-MELODY-
Sadece iki hafta dans etmemek bile hamlaştırmıştı bizi. Ama tabiki hemen havaya girdik ve bir evin salonunda ne kadar edilebilirse o kadar dans ettik. Eve ve ben kesinlikle bunun için yaratılmış olmalıyız. Ama umarım işler yarında böyle güzel gider ve o muhteşem çocuklarla güzel işler koyarız ortaya.
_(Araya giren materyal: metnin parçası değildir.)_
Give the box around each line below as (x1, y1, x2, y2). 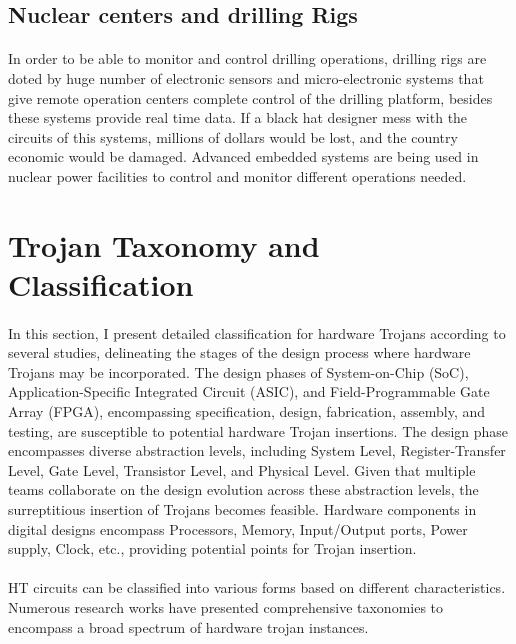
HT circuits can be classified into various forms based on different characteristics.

Kocaman, sımsıkı ve upuzun bir kucaklaşmanın ardından Eve'i yolculadım. Ah evet ve şimdi zorlu dakikalar başlıyor. Eve varken daha dalgın ve rahattım ama şimdi tekim, yatağıma oturdum, telefonumla bakışıyorum. Ne var? Julian Sky seninde numaranı alıp, adresi mesaj atarım dese sende böyle telefon başında stresten patlardın. Ama saat akşamın dokuzu olmuşken ve bu kadar saat yazmamışken beklemenin bir anlamı yok. Eminim aklının köşesinden bile geçmiyorumdur. Cidden böyle stresli zamanlarda yalnız kalmamalıydım. Annemde tam gününü buldu teyzemde kalmak için. Keşke Josh kalsaydı benimle. Küçük erkek kardeşe muhtacım o derece bi durumdayım yani. Ah tanrım kesinlikle mesaj falan atmayacak. Neyime güvenerek heveslendiysem.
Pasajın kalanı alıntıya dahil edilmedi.